Print version ISSN 0100-879XOn-line version ISSN 1414-431X

Abstract

FRANCO, M.C.P. et al. Cystatin C and renal function in pediatric kidney transplant recipients. Braz J Med Biol Res [online]. 2009, vol.42, n.12, pp.1225-1229.  Epub Oct 30, 2009 ISSN 1414-431X.  https://doi.org/10.1590/S0100-879X2009007500003.

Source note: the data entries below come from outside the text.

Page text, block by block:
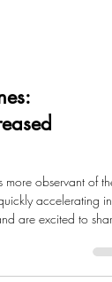
observant of the
are excited to share
make a shift
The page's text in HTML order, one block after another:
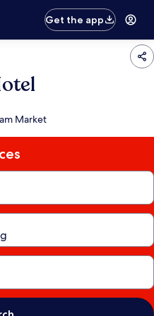
Get the app
Market
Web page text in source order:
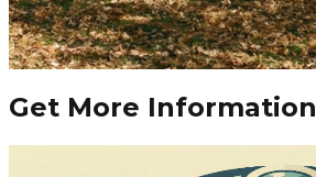
Get More Information
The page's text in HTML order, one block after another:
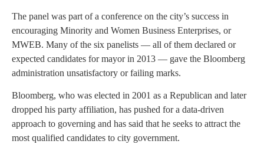
The panel was part of a conference on the city’s success in
encouraging Minority and Women Business Enterprises, or
MWEB. Many of the six panelists — all of them declared or
expected candidates for mayor in 2013 — gave the Bloomberg
administration unsatisfactory or failing marks.
Bloomberg, who was elected in 2001 as a Republican and later
dropped his party affiliation, has pushed for a data-driven
approach to governing and has said that he seeks to attract the
most qualified candidates to city government.
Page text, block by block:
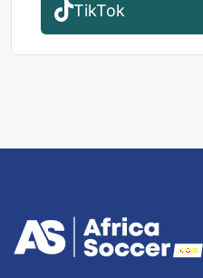
TikTok
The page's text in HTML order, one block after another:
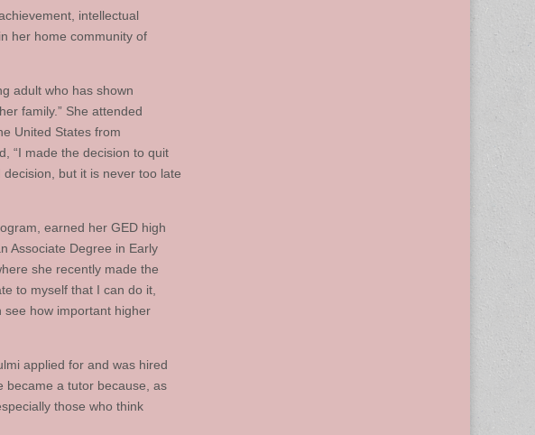
intellectual
her home community of
adult who has shown
family.” She attended
United States from
“I made the decision to quit
but it is never too late
earned her GED high
Associate Degree in Early
she recently made the
to myself that I can do it,
see how important higher
applied for and was hired
became a tutor because, as
those who think
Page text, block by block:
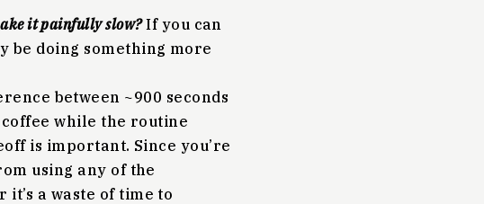
it painfully slow?If you can
be doing something more
between ~900 seconds
coffee while the routine
is important. Since you’re
using any of the
a waste of time to
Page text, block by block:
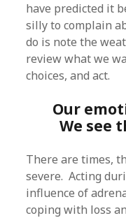
have predicted it
silly to complain
do is note the
review what we
choices, and act.
Our
We see
There are times,
severe. Acting
influence of
coping with loss
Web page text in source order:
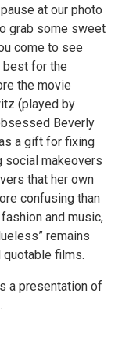
at our photo
grab some sweet
come to see
best for the
the movie
(played by
Beverly
a gift for fixing
social makeovers
that her own
confusing than
and music,
remains
quotable films.
a presentation of
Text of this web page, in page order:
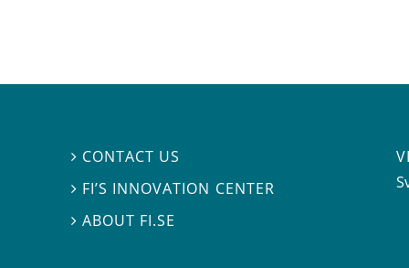
 CONTACT US
 FI’S INNOVATION CENTER
ABOUT FI.SE
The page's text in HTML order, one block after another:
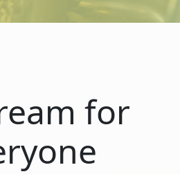
for
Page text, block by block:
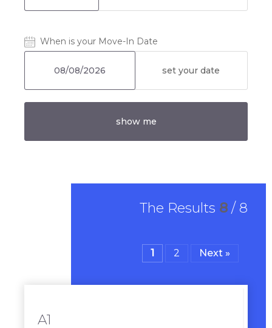
When is your Move-In Date
set your date
show me
1 2 Next »
The Results 8 / 8
A1
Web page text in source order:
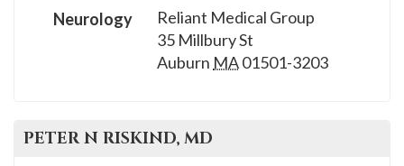
Reliant Medical Group
35 Millbury St
Auburn MA01501-3203
Neurology
PETER N RISKIND, MD
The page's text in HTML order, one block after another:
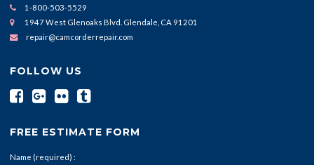
1-800-503-5529
1947 West Glenoaks Blvd. Glendale, CA 91201
repair@camcorderrepair.com
FOLLOW US
FREE ESTIMATE FORM
Name (required) :
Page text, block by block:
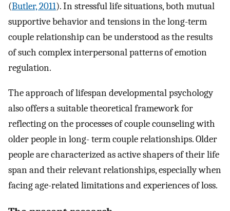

In clinical practice, the glomerular filtration rate (GFR) is often determined with serum creatinine. However, studies have shown cystatin C to be a better parameter for the diagnosis of impaired renal function. We compared GFR estimated by plasma cystatin C with GFR estimated by serum creatinine in a sample of 50 pediatric renal transplant recipients and 24 healthy children. The correlation between GFR estimated by serum creatinine and by cystatin C was significant (r = 0.75; P < 0.001, Person’s correlation); however, in pediatric kidney transplant recipients, the GFR was 6.7 mL/min lower when determined using cystatin C rather than serum creatinine. Moreover, using GFR estimated by cystatin C we found that 42% of the pediatric kidney transplant recipients had an estimated GFR <60 mL·min-1·1.73 (m2)-1, whereas when GFR was estimated by the serum creatinine formula only 16% of the children had values below this cutoff point indicative of chronic kidney disease (P < 0.001). We conclude that, in pediatric kidney transplant recipients, estimation of GFR yields lower values when cystatin C is used rather than serum creatinine.

Keywords : Children; Kidney transplant; Cystatin C; Creatinine; Glomerular filtration rate.